By analyzing existing cross correlation between SungMoon Electronics Co and Wooyang Co, you can compare the effects of market volatilities on SungMoon Electronics and Wooyang and check how they will diversify away market risk if combined in the same portfolio for a given time horizon. You can also utilize pair trading strategies of matching a long position in SungMoon Electronics with a short position of Wooyang. Check out your portfolio center. Please also check ongoing floating volatility patterns of SungMoon Electronics and Wooyang.

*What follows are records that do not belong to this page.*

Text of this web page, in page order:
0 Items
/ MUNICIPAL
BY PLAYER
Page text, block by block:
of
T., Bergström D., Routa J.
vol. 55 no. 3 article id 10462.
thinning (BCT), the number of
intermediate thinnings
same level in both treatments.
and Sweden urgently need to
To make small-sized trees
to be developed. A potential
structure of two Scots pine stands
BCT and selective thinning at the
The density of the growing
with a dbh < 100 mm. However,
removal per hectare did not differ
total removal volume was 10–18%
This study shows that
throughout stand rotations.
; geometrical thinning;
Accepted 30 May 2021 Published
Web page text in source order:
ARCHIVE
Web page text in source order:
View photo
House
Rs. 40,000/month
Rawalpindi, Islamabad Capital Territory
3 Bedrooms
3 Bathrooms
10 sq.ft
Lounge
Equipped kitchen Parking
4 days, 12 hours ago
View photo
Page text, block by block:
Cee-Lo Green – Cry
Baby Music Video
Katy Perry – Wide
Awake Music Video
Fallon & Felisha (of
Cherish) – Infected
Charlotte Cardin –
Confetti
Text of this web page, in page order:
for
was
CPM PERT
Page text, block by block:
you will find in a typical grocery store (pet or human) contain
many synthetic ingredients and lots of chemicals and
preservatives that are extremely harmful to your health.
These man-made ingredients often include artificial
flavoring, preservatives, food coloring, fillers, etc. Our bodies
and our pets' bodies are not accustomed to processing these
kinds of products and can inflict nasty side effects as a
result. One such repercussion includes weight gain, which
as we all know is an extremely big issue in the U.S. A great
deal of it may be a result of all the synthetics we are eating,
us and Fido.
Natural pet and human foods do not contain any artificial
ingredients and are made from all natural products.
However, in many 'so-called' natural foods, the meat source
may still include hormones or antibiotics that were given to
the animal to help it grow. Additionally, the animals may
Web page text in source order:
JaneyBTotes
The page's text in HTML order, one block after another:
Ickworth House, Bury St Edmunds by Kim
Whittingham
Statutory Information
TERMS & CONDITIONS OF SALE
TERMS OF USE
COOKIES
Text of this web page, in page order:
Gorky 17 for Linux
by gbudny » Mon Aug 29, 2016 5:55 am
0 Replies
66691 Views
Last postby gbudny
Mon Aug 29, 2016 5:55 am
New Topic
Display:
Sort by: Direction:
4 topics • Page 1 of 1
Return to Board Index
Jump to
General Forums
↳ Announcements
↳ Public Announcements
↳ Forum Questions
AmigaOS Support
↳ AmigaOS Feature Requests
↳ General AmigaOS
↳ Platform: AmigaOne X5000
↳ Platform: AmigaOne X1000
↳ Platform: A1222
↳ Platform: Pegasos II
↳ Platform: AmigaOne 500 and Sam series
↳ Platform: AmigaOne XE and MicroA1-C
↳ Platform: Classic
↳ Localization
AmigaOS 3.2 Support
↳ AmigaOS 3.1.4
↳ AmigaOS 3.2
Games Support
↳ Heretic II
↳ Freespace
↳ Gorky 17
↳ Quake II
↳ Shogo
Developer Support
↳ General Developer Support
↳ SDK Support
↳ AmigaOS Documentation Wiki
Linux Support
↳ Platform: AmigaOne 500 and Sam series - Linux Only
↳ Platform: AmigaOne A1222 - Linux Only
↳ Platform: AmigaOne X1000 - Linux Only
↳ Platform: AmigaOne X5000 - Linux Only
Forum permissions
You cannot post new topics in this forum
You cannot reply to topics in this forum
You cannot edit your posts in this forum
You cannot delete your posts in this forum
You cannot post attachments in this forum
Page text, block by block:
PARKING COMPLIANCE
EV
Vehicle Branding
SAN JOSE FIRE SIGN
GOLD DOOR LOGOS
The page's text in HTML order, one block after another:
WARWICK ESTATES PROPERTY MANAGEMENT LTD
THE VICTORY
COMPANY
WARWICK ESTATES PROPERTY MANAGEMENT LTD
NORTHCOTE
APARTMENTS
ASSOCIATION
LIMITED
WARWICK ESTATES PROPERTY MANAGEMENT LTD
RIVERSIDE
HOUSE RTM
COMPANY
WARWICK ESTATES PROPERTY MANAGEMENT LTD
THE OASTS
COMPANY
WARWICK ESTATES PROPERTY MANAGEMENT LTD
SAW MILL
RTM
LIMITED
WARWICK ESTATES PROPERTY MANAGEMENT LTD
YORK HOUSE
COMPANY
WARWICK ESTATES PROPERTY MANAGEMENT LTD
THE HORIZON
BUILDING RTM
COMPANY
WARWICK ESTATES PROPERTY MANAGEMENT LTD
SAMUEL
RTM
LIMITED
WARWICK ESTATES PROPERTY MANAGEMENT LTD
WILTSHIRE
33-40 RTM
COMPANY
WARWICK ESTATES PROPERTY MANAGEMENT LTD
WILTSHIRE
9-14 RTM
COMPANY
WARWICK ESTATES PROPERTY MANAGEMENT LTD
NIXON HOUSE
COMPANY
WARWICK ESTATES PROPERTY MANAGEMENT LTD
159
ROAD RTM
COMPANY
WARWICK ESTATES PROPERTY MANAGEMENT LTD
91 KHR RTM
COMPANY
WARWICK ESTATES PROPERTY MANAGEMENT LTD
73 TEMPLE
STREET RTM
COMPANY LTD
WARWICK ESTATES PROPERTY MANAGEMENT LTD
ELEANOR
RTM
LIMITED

Diversification Opportunities for SungMoon Electronics and Wooyang
0.86 | Correlation Coefficient |
Very poor diversification
The 3 months correlation between SungMoon and Wooyang is 0.86. Overlapping area represents the amount of risk that can be diversified away by holding SungMoon Electronics Co and Wooyang Co in the same portfolio, assuming nothing else is changed. The correlation between historical prices or returns on Wooyang and SungMoon Electronics is a relative statistical measure of the degree to which these equity instruments tend to move together. The correlation coefficient measures the extent to which returns on SungMoon Electronics Co are associated (or correlated) with Wooyang. Values of the correlation coefficient range from -1 to +1, where. The correlation of zero (0) is possible when the price movement of Wooyang has no effect on the direction of SungMoon Electronics i.e., SungMoon Electronics and Wooyang go up and down completely randomly.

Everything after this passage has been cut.